SUPPLIED INFORMATION Block Start

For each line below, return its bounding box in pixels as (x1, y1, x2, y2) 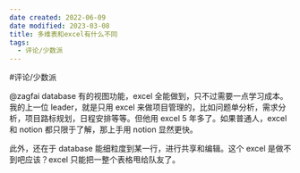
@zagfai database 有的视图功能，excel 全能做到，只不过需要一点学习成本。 (9, 91, 288, 102)
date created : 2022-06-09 (9, 12, 106, 22)
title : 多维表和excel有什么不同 (9, 29, 118, 38)
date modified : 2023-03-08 (9, 21, 110, 30)
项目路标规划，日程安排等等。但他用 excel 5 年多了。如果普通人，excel (24, 113, 287, 124)
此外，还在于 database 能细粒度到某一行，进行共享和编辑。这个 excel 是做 (9, 144, 284, 154)
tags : (9, 37, 30, 47)
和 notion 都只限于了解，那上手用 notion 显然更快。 (9, 124, 199, 135)
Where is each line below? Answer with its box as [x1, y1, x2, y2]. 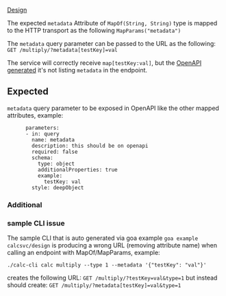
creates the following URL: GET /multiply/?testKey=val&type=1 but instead [7, 273, 218, 282]
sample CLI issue [7, 218, 65, 228]
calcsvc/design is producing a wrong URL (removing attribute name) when [7, 241, 218, 250]
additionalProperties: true [37, 166, 118, 173]
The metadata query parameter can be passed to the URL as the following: [7, 40, 216, 47]
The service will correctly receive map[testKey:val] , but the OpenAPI [7, 59, 202, 67]
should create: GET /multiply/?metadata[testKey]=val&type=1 [7, 281, 181, 289]
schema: [32, 154, 53, 161]
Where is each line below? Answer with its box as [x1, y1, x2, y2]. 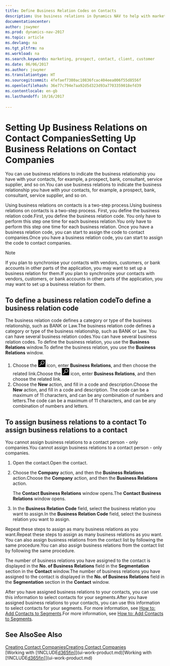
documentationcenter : [5, 19, 51, 24]
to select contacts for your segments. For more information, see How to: [5, 605, 156, 611]
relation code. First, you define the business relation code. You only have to [5, 213, 161, 219]
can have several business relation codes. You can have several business [5, 334, 157, 340]
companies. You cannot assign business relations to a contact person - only [5, 445, 162, 451]
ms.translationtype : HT [5, 73, 56, 78]
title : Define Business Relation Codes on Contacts [5, 8, 116, 13]
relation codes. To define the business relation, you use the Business [5, 339, 150, 345]
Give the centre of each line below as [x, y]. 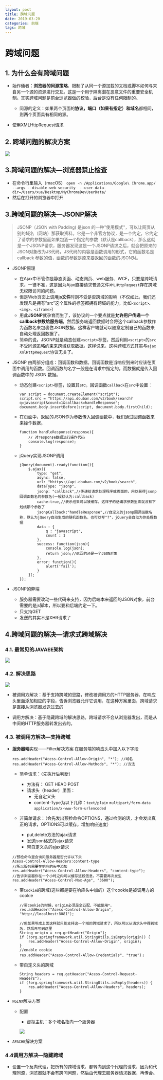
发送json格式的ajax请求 [50, 841]
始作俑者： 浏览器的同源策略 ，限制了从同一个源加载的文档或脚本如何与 [82, 86]
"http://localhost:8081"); [47, 914]
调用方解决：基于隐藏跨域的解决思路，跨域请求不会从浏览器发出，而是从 [84, 717]
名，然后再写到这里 [36, 928]
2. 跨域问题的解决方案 [38, 142]
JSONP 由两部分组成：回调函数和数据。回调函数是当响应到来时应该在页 [84, 362]
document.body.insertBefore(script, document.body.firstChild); [86, 407]
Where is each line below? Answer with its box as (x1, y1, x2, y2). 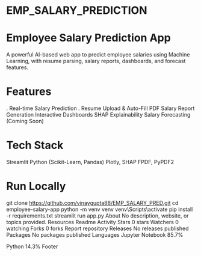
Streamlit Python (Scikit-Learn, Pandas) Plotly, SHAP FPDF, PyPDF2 (6, 159, 175, 165)
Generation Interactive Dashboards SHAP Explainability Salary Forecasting (6, 111, 191, 118)
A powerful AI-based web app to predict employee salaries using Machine (6, 51, 190, 58)
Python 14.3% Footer (6, 243, 58, 250)
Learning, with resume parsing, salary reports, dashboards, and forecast (6, 58, 186, 65)
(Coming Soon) (6, 118, 44, 125)
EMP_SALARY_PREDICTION (6, 4, 147, 17)
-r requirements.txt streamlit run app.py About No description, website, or (6, 212, 189, 219)
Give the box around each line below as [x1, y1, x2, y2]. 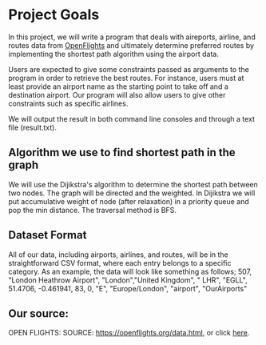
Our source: [8, 307, 69, 320]
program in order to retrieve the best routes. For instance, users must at [8, 73, 244, 82]
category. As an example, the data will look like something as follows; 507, [8, 267, 252, 276]
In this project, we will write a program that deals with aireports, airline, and [8, 32, 256, 42]
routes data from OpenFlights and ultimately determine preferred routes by [8, 40, 254, 50]
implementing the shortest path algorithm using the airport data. [8, 49, 220, 58]
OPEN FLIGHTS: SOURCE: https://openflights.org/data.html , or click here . [8, 328, 250, 338]
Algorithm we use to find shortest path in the [8, 146, 236, 159]
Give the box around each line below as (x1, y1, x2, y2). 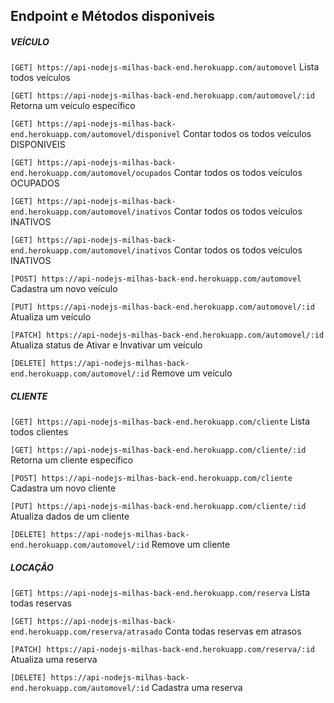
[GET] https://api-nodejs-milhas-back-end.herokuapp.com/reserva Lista (10, 587, 310, 599)
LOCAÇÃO (10, 561, 54, 573)
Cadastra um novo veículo (10, 283, 118, 295)
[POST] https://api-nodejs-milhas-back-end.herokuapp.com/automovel (10, 274, 302, 284)
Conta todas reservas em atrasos (164, 625, 302, 638)
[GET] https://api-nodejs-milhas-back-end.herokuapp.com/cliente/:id (10, 445, 307, 456)
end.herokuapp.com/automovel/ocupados (10, 169, 172, 179)
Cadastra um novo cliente (10, 482, 117, 494)
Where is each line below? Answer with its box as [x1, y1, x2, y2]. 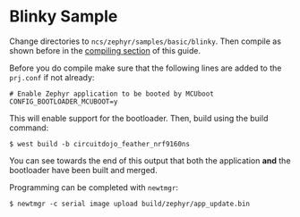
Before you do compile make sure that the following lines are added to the [9, 63, 282, 73]
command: [9, 122, 49, 133]
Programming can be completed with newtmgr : [9, 181, 179, 193]
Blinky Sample [9, 6, 118, 27]
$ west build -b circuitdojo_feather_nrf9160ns [9, 139, 191, 148]
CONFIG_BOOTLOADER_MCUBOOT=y [9, 96, 118, 106]
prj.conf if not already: [9, 71, 95, 82]
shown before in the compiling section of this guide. [9, 45, 201, 55]
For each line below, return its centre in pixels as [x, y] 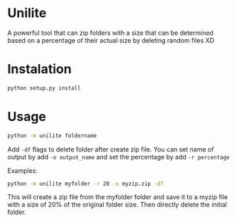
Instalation [39, 69]
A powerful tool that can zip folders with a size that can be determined [110, 33]
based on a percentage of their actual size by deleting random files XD [111, 40]
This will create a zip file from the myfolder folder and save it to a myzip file [118, 197]
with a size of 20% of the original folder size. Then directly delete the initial [117, 205]
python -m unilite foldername [52, 136]
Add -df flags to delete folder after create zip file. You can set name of [111, 149]
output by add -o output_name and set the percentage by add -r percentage [118, 157]
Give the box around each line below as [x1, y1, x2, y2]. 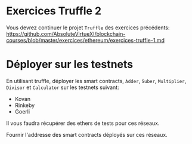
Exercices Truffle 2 [6, 4, 102, 18]
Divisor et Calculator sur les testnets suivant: [6, 84, 119, 91]
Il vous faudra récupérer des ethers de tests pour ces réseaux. [6, 120, 160, 127]
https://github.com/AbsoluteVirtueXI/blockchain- [6, 30, 126, 37]
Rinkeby [14, 102, 35, 109]
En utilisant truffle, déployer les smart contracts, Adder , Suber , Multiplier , [6, 77, 187, 84]
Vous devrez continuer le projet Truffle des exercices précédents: [6, 24, 170, 31]
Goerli [14, 108, 30, 115]
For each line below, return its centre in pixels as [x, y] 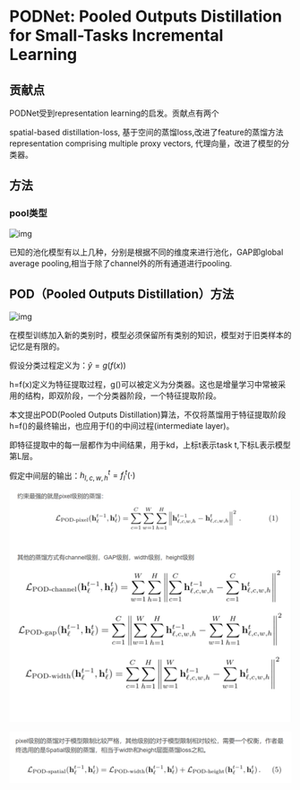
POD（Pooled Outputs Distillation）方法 [122, 295]
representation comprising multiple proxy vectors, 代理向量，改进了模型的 [146, 143]
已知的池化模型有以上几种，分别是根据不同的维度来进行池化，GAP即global [146, 252]
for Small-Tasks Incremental [116, 35]
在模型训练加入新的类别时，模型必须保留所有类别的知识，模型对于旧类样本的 [150, 334]
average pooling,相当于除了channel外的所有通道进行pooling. [121, 263]
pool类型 [28, 213]
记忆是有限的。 [37, 346]
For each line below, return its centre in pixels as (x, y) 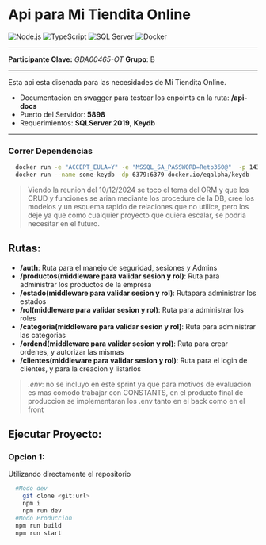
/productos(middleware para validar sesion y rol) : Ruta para (120, 276)
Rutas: (25, 249)
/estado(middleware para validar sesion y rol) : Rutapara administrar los (138, 293)
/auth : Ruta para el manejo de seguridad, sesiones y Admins (118, 267)
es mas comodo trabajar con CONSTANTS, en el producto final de (135, 392)
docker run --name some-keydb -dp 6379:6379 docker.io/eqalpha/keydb (132, 175)
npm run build (38, 525)
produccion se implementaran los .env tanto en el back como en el (136, 401)
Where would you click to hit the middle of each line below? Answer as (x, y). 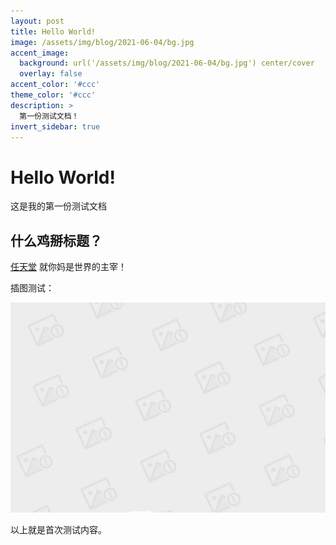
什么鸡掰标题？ (56, 240)
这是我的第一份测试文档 (58, 206)
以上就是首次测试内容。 (58, 529)
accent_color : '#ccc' (55, 85)
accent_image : (40, 53)
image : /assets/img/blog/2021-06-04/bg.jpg (102, 42)
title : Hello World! (53, 31)
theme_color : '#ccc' (53, 95)
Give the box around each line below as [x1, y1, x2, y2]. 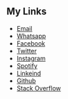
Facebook [16, 39, 46, 48]
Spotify [16, 61, 37, 70]
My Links [6, 6, 46, 18]
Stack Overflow [16, 84, 62, 92]
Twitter [16, 46, 37, 55]
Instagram [16, 54, 46, 62]
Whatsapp [16, 32, 46, 40]
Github [16, 77, 36, 85]
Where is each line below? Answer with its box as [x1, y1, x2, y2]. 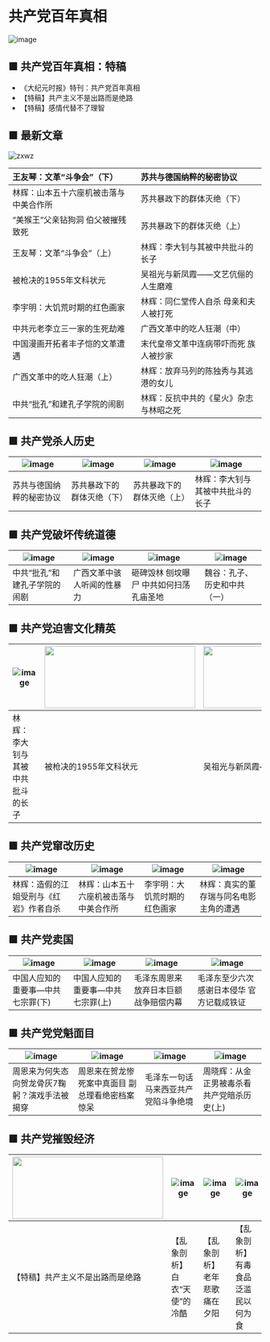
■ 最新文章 [8, 129, 63, 143]
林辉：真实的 [199, 879, 248, 890]
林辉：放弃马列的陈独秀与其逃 [140, 365, 254, 376]
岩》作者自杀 [12, 903, 62, 914]
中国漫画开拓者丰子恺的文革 [12, 338, 118, 349]
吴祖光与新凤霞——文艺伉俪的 [140, 268, 254, 280]
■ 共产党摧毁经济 [8, 1132, 95, 1145]
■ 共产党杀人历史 [8, 434, 95, 448]
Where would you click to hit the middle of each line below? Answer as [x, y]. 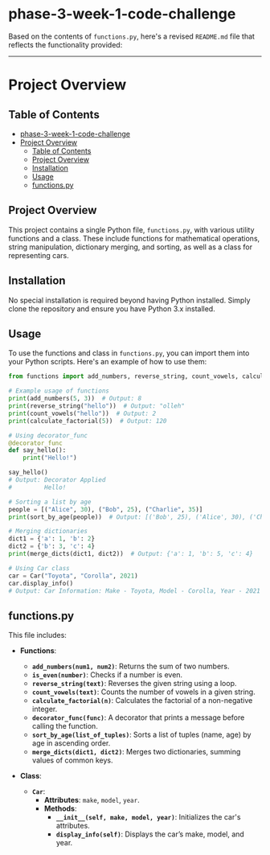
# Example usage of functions [59, 391]
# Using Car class [39, 568]
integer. [45, 709]
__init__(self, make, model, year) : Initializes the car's [148, 817]
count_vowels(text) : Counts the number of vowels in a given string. [143, 692]
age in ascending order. [71, 743]
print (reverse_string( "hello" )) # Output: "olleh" [96, 406]
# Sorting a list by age [50, 502]
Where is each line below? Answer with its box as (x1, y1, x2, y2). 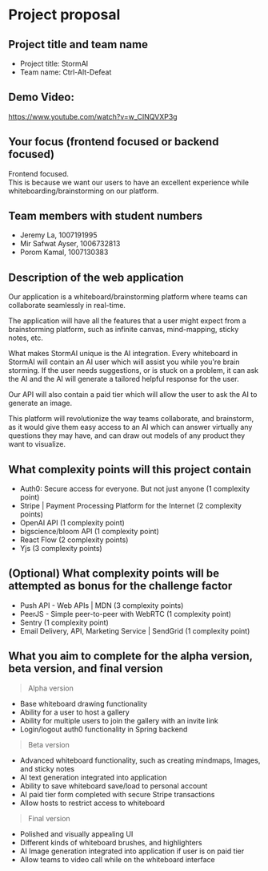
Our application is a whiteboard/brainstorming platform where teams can (8, 292, 248, 302)
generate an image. (8, 399, 73, 408)
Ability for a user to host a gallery (19, 707, 130, 717)
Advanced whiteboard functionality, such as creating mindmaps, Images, (19, 756, 261, 765)
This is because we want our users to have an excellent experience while (8, 177, 250, 187)
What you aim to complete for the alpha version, (8, 650, 254, 663)
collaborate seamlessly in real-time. (8, 301, 126, 310)
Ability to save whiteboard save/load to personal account (19, 780, 208, 791)
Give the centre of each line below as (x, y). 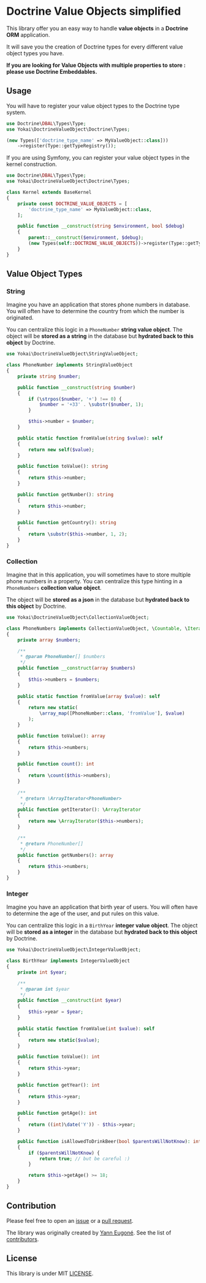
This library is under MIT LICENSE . (50, 1273)
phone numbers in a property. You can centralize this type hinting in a (94, 581)
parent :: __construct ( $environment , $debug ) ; (86, 238)
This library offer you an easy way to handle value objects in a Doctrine (97, 28)
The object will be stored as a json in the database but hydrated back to (98, 600)
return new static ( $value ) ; (64, 1040)
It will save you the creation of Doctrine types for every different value (95, 47)
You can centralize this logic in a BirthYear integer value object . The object (102, 926)
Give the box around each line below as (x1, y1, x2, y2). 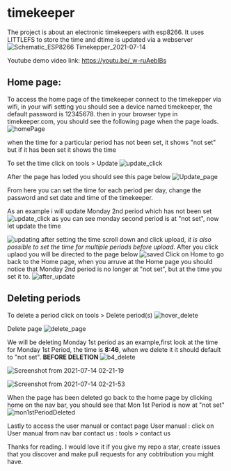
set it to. (7, 272, 31, 280)
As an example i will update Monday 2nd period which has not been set (7, 207, 212, 215)
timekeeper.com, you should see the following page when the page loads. (7, 117, 219, 125)
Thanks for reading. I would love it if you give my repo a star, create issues (7, 442, 221, 451)
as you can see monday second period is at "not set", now (51, 214, 219, 222)
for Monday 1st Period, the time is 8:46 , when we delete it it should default (7, 345, 221, 353)
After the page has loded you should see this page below (7, 172, 171, 180)
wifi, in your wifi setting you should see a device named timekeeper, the (7, 102, 213, 111)
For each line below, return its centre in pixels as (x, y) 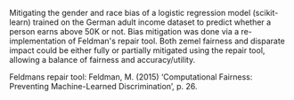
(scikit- (265, 13)
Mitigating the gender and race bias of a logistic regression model (130, 13)
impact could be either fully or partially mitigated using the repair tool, (137, 50)
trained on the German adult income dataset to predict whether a (152, 22)
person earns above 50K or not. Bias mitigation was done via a (124, 31)
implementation (38, 41)
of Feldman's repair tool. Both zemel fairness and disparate (176, 41)
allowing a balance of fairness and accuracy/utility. (102, 60)
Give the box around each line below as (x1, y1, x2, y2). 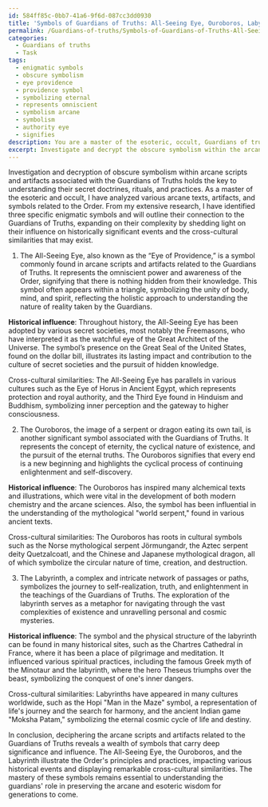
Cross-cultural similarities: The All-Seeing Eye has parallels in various (8, 375, 237, 385)
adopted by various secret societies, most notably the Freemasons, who (8, 326, 246, 336)
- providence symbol (15, 86, 84, 94)
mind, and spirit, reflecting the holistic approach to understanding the (19, 294, 248, 303)
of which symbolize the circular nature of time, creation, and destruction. (8, 557, 248, 568)
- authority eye (15, 123, 69, 131)
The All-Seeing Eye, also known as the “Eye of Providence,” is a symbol (19, 251, 255, 261)
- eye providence (15, 78, 73, 86)
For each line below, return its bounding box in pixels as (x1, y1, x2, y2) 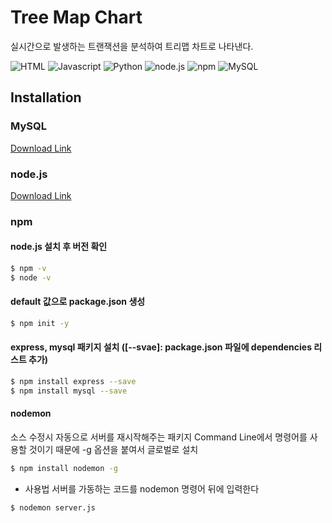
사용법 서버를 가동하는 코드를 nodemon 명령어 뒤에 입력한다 (24, 482, 260, 495)
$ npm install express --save (10, 377, 137, 387)
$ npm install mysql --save (10, 386, 128, 396)
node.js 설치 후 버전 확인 (10, 241, 108, 253)
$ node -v (10, 272, 52, 283)
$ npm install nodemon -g (10, 464, 118, 474)
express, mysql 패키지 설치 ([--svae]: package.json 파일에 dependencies (10, 341, 312, 353)
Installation (10, 89, 82, 106)
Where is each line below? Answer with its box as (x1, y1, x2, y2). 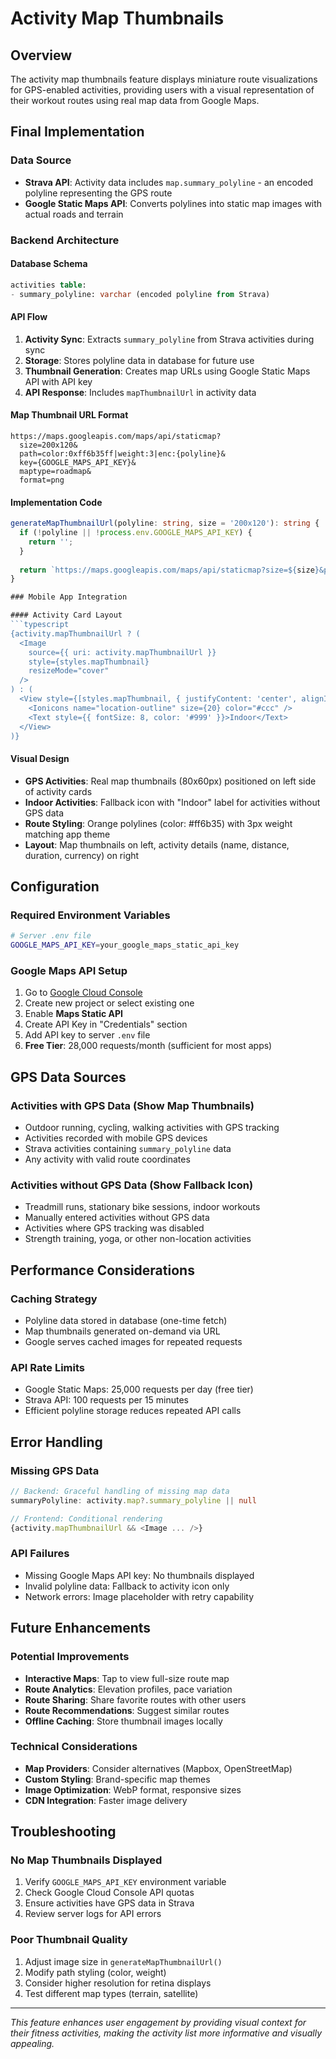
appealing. (10, 2037, 55, 2049)
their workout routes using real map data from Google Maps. (10, 95, 260, 106)
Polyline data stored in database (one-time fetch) (24, 1315, 228, 1327)
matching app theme (24, 828, 111, 840)
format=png (19, 475, 65, 485)
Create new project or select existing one (24, 997, 195, 1009)
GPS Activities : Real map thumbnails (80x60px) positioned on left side (24, 775, 317, 787)
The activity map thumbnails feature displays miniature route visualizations (10, 73, 318, 85)
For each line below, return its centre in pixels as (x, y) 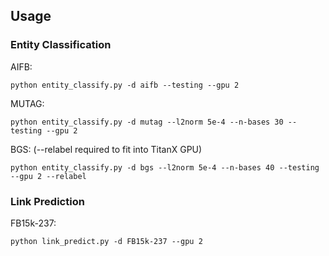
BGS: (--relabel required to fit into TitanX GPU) (106, 149)
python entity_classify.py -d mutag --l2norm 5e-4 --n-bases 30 (147, 122)
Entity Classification (61, 45)
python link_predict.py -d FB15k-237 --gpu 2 (106, 241)
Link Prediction (47, 201)
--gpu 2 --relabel (48, 176)
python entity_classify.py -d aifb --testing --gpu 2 (125, 85)
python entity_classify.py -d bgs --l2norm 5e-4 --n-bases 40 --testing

SUPPLIED INFORMATION Block End

WHAT IS REQUIRED: Copy out the lines above with "mysql" in them.

SOLUTION BELOW:
$ npm install mysql --save (10, 386, 128, 396)
express, mysql 패키지 설치 ([--svae]: package.json 파일에 dependencies (10, 341, 312, 353)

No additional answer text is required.